Reproduce from the records below, with no pictures, exactly the lines between the one containing "report for an" and the one containing "provided in figure 1 (4, 46, 65, 57)", inclusive.

:::::

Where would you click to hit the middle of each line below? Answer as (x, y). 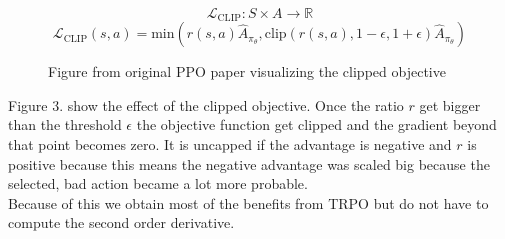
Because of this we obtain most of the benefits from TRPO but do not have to (248, 202)
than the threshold (65, 124)
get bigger (450, 104)
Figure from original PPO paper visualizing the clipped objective (247, 71)
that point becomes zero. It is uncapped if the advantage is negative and (230, 144)
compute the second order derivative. (121, 222)
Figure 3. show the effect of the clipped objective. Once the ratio (206, 104)
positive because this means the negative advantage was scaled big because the (249, 163)
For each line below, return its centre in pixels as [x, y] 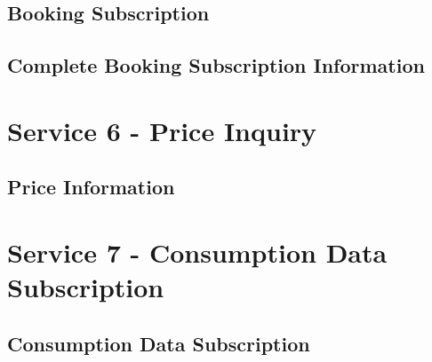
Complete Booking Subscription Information [216, 65]
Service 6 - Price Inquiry [162, 130]
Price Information [91, 187]
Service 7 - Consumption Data [197, 252]
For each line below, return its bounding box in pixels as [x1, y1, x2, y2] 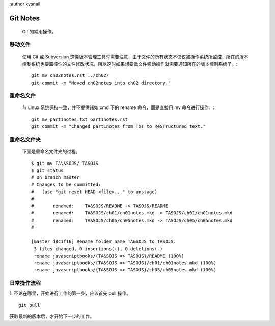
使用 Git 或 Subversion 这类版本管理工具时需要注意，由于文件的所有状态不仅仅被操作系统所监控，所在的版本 [22, 53, 249, 60]
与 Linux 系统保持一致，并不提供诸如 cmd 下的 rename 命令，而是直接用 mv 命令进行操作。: [22, 104, 215, 111]
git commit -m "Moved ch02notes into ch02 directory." [31, 79, 171, 86]
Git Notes [9, 14, 40, 22]
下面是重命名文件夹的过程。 [22, 148, 80, 155]
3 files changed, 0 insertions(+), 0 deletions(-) [34, 246, 163, 252]
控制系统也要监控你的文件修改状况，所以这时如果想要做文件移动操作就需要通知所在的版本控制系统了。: [22, 61, 238, 67]
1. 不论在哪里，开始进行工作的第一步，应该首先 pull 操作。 [9, 290, 131, 296]
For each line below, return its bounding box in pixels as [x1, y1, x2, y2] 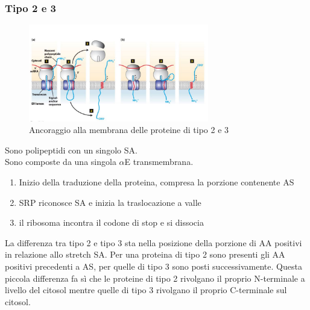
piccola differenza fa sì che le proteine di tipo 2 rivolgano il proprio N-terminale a [5, 271, 305, 284]
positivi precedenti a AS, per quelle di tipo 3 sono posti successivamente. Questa [5, 260, 302, 273]
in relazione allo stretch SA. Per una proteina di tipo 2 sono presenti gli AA [5, 248, 285, 261]
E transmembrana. [124, 155, 194, 168]
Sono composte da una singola [5, 155, 116, 168]
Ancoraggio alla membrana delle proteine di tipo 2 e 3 [29, 123, 229, 136]
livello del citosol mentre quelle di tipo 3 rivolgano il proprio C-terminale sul [5, 284, 287, 296]
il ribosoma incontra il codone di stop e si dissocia [19, 216, 204, 229]
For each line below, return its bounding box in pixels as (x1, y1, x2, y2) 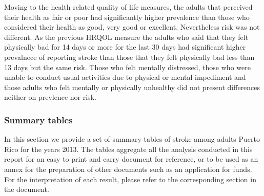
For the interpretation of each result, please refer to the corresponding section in (4, 173, 256, 184)
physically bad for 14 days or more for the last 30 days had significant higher (4, 41, 246, 52)
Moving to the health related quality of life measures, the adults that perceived (4, 2, 253, 12)
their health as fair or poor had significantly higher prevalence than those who (4, 11, 250, 22)
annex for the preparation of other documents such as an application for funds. (4, 163, 252, 174)
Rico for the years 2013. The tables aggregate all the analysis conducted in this (4, 143, 253, 154)
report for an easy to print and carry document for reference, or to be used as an (4, 154, 258, 164)
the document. (4, 184, 49, 194)
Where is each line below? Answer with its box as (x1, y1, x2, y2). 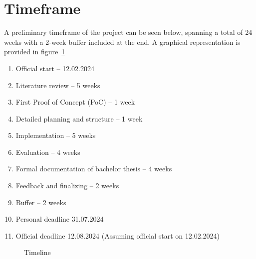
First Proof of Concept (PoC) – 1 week (15, 97, 135, 107)
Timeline (24, 247, 51, 258)
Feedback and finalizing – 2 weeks (15, 180, 119, 191)
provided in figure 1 (4, 46, 65, 57)
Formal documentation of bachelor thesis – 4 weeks (15, 163, 172, 174)
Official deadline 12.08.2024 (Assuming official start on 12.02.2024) (15, 230, 220, 241)
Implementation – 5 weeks (15, 130, 96, 140)
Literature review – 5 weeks (15, 80, 100, 90)
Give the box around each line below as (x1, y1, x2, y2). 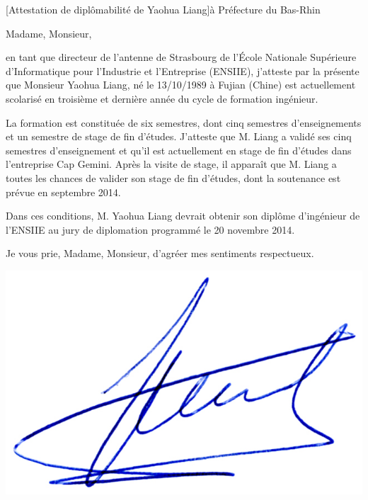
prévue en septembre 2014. (6, 184, 121, 199)
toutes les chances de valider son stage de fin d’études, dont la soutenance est (6, 170, 341, 185)
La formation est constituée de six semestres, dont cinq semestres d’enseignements (6, 115, 362, 130)
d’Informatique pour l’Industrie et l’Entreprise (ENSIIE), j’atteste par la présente (6, 63, 360, 78)
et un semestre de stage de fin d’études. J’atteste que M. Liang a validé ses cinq (6, 129, 352, 144)
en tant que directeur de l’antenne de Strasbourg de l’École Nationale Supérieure (6, 50, 357, 64)
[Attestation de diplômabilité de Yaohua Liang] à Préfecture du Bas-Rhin (6, 2, 321, 16)
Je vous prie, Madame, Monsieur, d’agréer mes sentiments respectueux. (6, 246, 314, 261)
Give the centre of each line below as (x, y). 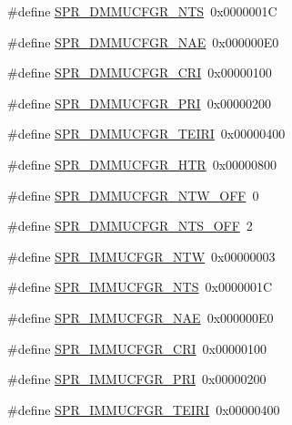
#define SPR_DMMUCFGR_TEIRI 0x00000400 (146, 134)
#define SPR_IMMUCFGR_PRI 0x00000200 (137, 379)
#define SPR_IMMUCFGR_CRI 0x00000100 (137, 348)
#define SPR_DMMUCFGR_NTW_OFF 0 (133, 195)
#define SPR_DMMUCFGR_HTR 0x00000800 (142, 164)
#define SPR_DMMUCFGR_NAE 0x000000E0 (143, 41)
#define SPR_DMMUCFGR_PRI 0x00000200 (140, 103)
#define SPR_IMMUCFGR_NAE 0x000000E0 (141, 317)
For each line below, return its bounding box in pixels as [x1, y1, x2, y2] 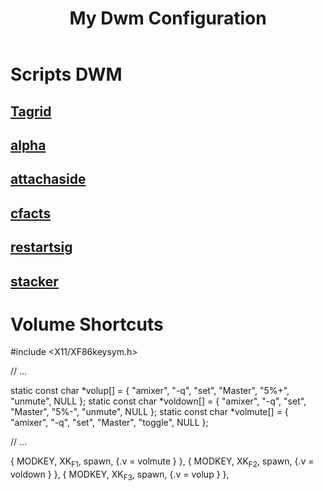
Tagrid [10, 103, 52, 120]
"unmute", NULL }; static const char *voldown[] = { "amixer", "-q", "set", [10, 395, 307, 407]
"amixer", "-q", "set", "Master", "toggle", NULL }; [10, 417, 209, 429]
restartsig [10, 239, 73, 256]
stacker [10, 273, 59, 290]
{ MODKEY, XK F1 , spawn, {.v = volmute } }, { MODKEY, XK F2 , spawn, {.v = [10, 455, 315, 470]
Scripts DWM [10, 63, 123, 86]
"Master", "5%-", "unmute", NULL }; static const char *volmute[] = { [10, 406, 289, 418]
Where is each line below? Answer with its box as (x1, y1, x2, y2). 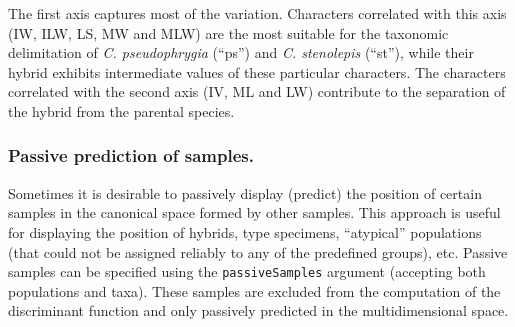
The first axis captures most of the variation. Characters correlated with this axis (8, 3, 507, 23)
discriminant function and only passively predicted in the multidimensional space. (8, 300, 509, 321)
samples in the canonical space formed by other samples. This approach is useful (8, 202, 501, 223)
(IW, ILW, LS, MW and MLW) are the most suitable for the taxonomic (8, 22, 449, 43)
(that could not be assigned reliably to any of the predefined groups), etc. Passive (8, 241, 508, 262)
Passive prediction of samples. (8, 143, 254, 168)
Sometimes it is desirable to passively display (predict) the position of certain (8, 182, 482, 203)
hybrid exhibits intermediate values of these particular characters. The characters (8, 61, 506, 82)
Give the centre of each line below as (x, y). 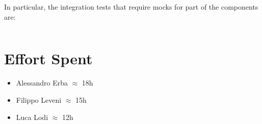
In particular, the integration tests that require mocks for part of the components (131, 7)
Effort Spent (48, 58)
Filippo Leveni (39, 99)
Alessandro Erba (42, 83)
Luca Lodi (32, 117)
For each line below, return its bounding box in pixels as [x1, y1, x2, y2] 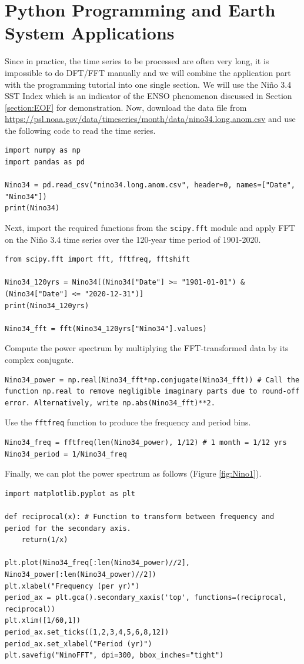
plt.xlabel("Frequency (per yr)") [5, 582, 140, 590]
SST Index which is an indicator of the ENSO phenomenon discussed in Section [5, 90, 292, 102]
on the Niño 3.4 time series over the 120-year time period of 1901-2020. [5, 233, 261, 245]
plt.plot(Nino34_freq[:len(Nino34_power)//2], [5, 559, 190, 567]
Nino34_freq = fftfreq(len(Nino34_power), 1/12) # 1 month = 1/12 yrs [5, 438, 287, 447]
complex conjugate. [5, 354, 74, 366]
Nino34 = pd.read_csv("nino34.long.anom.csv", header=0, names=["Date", [5, 181, 295, 190]
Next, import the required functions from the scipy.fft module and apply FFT [5, 222, 295, 234]
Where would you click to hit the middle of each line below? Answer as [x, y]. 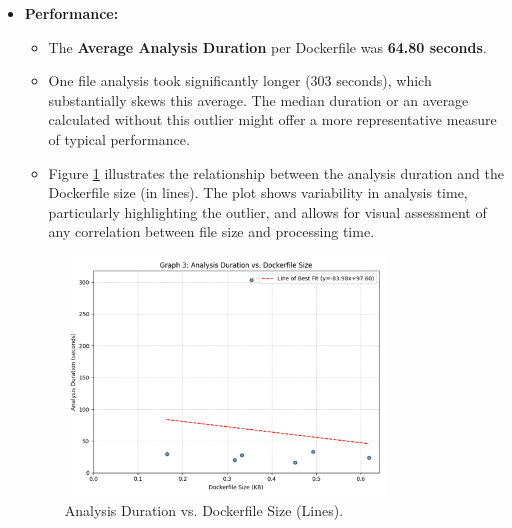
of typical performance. [119, 138]
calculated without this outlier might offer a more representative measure [272, 119]
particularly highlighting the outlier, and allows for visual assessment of [267, 211]
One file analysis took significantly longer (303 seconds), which [240, 80]
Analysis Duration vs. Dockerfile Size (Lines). [204, 509]
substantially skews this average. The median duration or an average [258, 99]
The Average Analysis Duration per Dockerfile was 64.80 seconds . [267, 46]
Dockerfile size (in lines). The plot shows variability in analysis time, [258, 192]

:::::

* RESPONSE
report for an easy to print and carry document for reference, or to be used as an (4, 154, 258, 164)
the document. (4, 184, 49, 194)
Where is each line below? Answer with its box as (x1, y1, x2, y2). 
First Proof of Concept (PoC) – 1 week (15, 97, 135, 107)
Timeline (24, 247, 51, 258)
Feedback and finalizing – 2 weeks (15, 180, 119, 191)
provided in figure 1 (4, 46, 65, 57)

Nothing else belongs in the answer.